Set down only what runs from the line containing "Which 3-D box holds the countertop, as" through the last line of the data, exactly as it reads.

----- DATA RECORDS -----

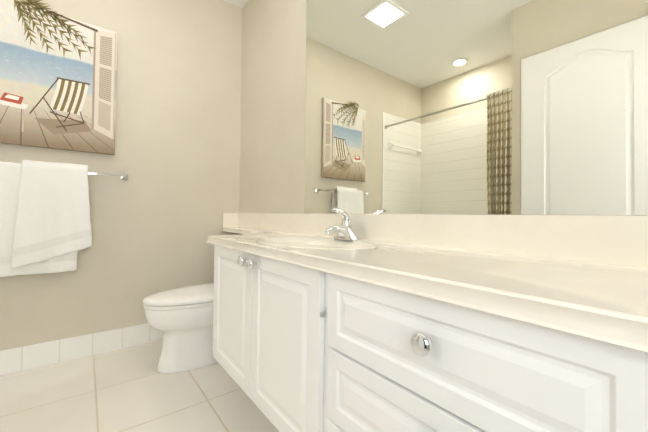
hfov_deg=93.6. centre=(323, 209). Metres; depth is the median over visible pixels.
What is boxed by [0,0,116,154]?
framed picture
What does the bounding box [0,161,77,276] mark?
towel
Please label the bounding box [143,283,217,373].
toilet
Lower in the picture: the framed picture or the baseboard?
the baseboard
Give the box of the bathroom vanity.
[206,208,647,431]
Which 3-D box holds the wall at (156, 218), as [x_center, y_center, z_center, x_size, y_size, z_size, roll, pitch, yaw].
[-1.880,-0.432,1.931,2.970,2.850,0.100,1,-1,-38]
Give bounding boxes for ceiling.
[224,0,248,7]
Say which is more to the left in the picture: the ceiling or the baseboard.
the baseboard
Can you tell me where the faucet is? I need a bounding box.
[325,208,359,240]
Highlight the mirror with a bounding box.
[304,0,647,214]
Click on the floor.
(131, 389)
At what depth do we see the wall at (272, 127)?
2.27 m
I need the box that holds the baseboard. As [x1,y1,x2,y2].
[0,323,162,375]
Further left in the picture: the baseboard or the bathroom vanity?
the baseboard
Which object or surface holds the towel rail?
attached to the wall at (156, 218)
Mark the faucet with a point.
(345, 231)
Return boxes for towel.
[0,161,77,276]
[11,160,91,268]
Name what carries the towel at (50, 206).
hanging from the towel rail
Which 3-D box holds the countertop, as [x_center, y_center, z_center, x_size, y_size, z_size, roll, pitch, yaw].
[-0.071,0.154,1.372,0.589,0.272,3.002,1,-1,-38]
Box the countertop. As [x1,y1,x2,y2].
[206,213,647,351]
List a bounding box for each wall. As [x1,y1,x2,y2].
[0,0,241,350]
[239,0,647,234]
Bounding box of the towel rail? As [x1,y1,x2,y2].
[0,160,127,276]
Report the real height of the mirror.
1.414 m
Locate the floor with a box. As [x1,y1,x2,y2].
[0,340,278,431]

-----

## [ANSWER FOR THIS EXERCISE]
Which 3-D box holds the countertop, as [x_center, y_center, z_center, x_size, y_size, z_size, roll, pitch, yaw].
[-0.071,0.154,1.372,0.589,0.272,3.002,1,-1,-38]
Box the countertop. As [x1,y1,x2,y2].
[206,213,647,351]
List a bounding box for each wall. As [x1,y1,x2,y2].
[0,0,241,350]
[239,0,647,234]
Bounding box of the towel rail? As [x1,y1,x2,y2].
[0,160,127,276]
Report the real height of the mirror.
1.414 m
Locate the floor with a box. As [x1,y1,x2,y2].
[0,340,278,431]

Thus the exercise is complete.